Der Stapellauf der „Nautilus" ist ein Wendepunkt in der Geschichte der Seefahrt, der mit dem Aufkommen des Dampfschiffs verglichen wird. Unterrichtete Kreise rechnen damit, daß ein mit Atomenergie betriebenes Schiff mehrmals die Erde umfahren kann, ohne Brennstoff aufnehmen zu müssen. Außerdem kann ein Atom-U-Boot mehrere Tage, vielleicht sogar Monate, unter Wasser operieren.

Seine Unterwassergeschwindigkeit kommt der der meisten Ueberwasserschiffe gleich. Die Bootshülle ist stark genug, um die „Nautilus" viel tiefer als die bisherigen Boote tauchen und damit der Entdeckung entgehen zu lassen. Das Boot kann untergetaucht die volle Atom-Antriebskraft benutzen und ist nicht auf den schwächeren Elektroantrieb angewiesen.

Die Entwicklung dieses ersten Atom-Unterseebootes war nur durch intensive Forschungsarbeit und durch die Bereitstellung erheblicher Geldbeträge möglich. Die Kosten der „Nautilus" einschließlich der Atomkraftanlage werden auf 55 Millionen Dollar (231 Millionen D-Mark) geschätzt.

Trotzdem hat der amerikanische Kongreß bereits den Bau eines zweiten Bootes, der „Sea Wolf", genehmigt. Die Bewilligung für ein drittes Atom-Unterseeboot, das eine noch größere Geschwindigkeit entwickeln soll, liegt ebenfalls bereits vor.

24.000 kW Wärme

Die Atomkraftanlage der „Nautilus" ist im Auftrag der amerikanischen Atomenergie-Kommission von der „Westinghouse Electric Corporation" gebaut worden. Als Brennstoff für den Atomofen wird Uran-235 verwendet, von dem ein Gramm den Gegenwert von etwa 24.000 Kilowattstunden an Wärme entwickelt. Die Hitze aus dem Atomofen wird durch Wasser auf die Dampfturbine übertragen.

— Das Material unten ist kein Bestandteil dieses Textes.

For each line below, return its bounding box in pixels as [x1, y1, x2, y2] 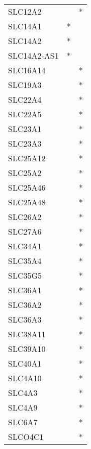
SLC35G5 [8, 270, 42, 281]
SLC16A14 [8, 64, 46, 76]
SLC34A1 [8, 240, 42, 252]
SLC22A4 [8, 94, 42, 105]
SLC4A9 [8, 401, 38, 413]
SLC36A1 [8, 284, 42, 296]
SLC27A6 [8, 226, 42, 237]
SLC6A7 [8, 416, 38, 428]
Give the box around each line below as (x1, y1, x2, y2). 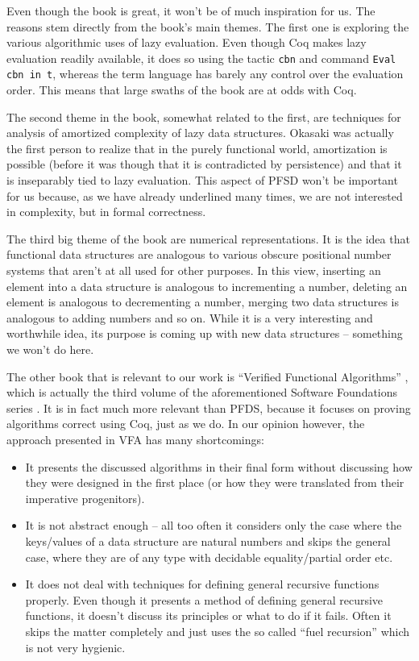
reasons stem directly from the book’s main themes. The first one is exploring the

Der Atomofen befindet sich in einem stark abgeschirmten Abteil des Bootes, so daß die in geringer Entfernung lebende Besatzung nicht durch Strahlungen Schaden erleiden kann. Der Dampfdruck in der „Nautilus" beträgt nur etwa die Hälfte des Drucks in den üblichen Dampfturbinen der Ueberwasserschiffe, weil die rasche Strömung des Wassers bei höherem Druck die Pumpen und Leitungen des Wärme-Uebertragungssystems durch Reibung abnutzen würde.

Regelung des „Atomfeuers"

Die Regulierung der Kraftanlage ist zweifach. Zunächst können Kontrollstäbe in den Atomofen eingeführt werden, um den Spaltungsprozeß abzumindern oder anzuhalten und so das „Atomfeuer" zu regeln. Außerdem ist die Dampfturbine mit einer normalen Steuerungsvorrichtung versehen. Das Boot enthält ferner eine Reihe von Sicherheitsvorrichtungen einschließlich einer automatischen Anlage zum Unterbrechen des Spaltungsprozesses im Falle der Gefahr. Verschiedene Instrumente warnen bei Strahlungen oder bei dem Austritt radioaktiver Flüssigkeit.

Aeußerlich sieht die „Nautilus" einem gewöhnlichen Unterseeboot sehr ähnlich, mit Ausnahme ihrer Größe von etwa 3.000 Tonnen und ihrem eigenartig abgestumpften Bug, der zur Erzielung höherer Unterwassergeschwindigkeit abgerundet wurde. Im Gegensatz zu anderen Booten hat die „Nautilus" jedoch nur eine Bootshülle. Die doppelte Hülle dient bei den gewöhnlichen Unterseebooten zur Aufnahme von Ballast und Brennstoff. Die „Nautilus" wird nur Tanks benutzen.